When Bread Bags Weren't Funny - Turukawa
http://www.bloombergview.com/articles/2015-01-29/joni-ernst-s-bread-bags-and-economic-progress

======
dalke
The view of poverty expressed in this essay says, in essence, that Louis XIV
of France - the Sun King - with all of his riches couldn't get an iPhone or
antibiotics so was poorer than most Americans today.

This is absurd, but resolving the absurdity is not simple. Orshansky's
"relatively absolute" poverty thresholds from the 1960s were the basis to how
the US currently defines poverty. There is such as a thing as "socially
acceptable minimum standard". If the Ingalls were to set up a sod house in the
middle of Independence, Kansas, and live in the same style, odds are good that
the building code enforcers and Child Protective Services would soon show up.

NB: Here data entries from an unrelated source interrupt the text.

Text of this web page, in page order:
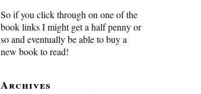
So if you click through on one of the
book links I might get a half penny or
so and eventually be able to buy a
new book to read!
Archives
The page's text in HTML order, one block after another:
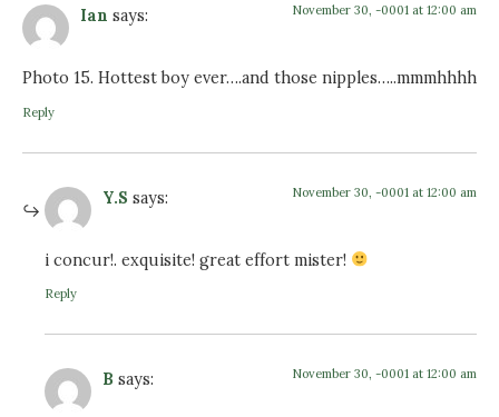
Ian says: November 30, -0001 at 12:00 am
Photo 15. Hottest boy ever….and those nipples…..mmmhhhh
Reply
Y.S says: November 30, -0001 at 12:00 am
i concur!. exquisite! great effort mister!
Reply
B says: November 30, -0001 at 12:00 am
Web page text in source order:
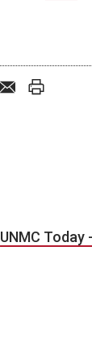
UNMC Today
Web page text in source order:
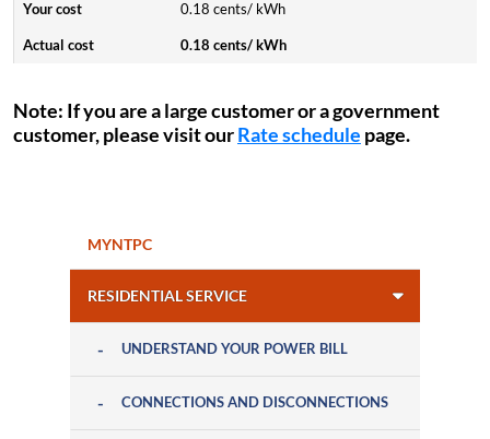
0.18 cents/ kWh
0.18 cents/ kWh
Note: If you are a large customer or a government
customer, please visit ourRate schedule page.
MYNTPC
RESIDENTIAL SERVICE
UNDERSTAND YOUR POWER BILL
CONNECTIONS AND DISCONNECTIONS
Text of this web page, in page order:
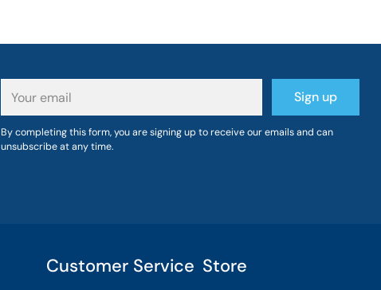
email
Sign up
By completing this form, you are signing up to receive our emails and can
unsubscribe at any time.
Customer Service Store
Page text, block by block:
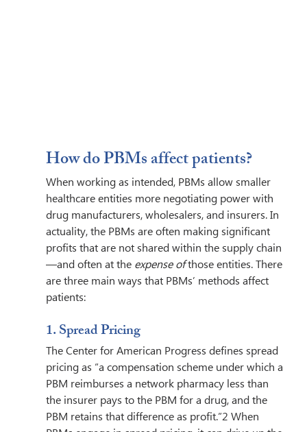
How do PBMs affect patients?
When working as intended, PBMs allow smaller
healthcare entities more negotiating power with
drug manufacturers, wholesalers, and insurers. In
actuality, the PBMs are often making significant
profits that are not shared within the supply chain
—and often at the expense of those entities. There
are three main ways that PBMs’ methods affect
patients:
1. Spread Pricing
The Center for American Progress defines spread
pricing as “a compensation scheme under which a
PBM reimburses a network pharmacy less than
the insurer pays to the PBM for a drug, and the
PBM retains that difference as profit.”2 When
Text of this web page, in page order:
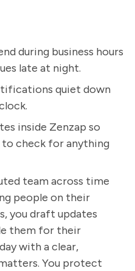
during business hours
late at night.
quiet down
inside Zenzap so
check for anything
team across time
people on their
you draft updates
them for their
with a clear,
You protect
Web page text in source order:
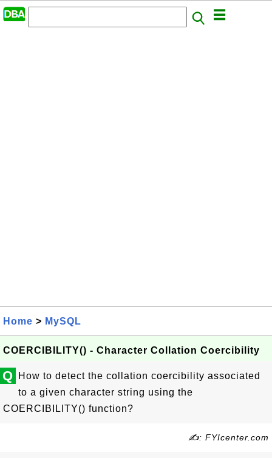
Home > MySQL
COERCIBILITY() - Character Collation Coercibility
Q
How to detect the collation coercibility associated
to a given character string using the
COERCIBILITY() function?
✍: FYIcenter.com
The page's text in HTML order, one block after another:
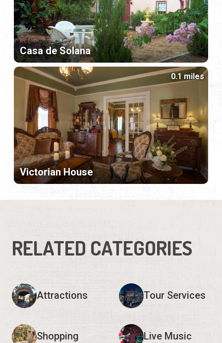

(There's also the problem of getting a good supply of prairie grass sod. For
the Ingalls it was free.)

The main increases in costs have been housing, transportation (our car
economy, and the hidden cost of free parking), and health care. You'll note
that these weren't mentioned in the essay.

The comment about $15 shoes being just 2 hours of minimum wage assumes that
those working at minimum wage aren't already fully budgeted, or have access to
more work should money be needed. At the SNAP/food stamps rate of under $5
days, that corresponds to three days of food.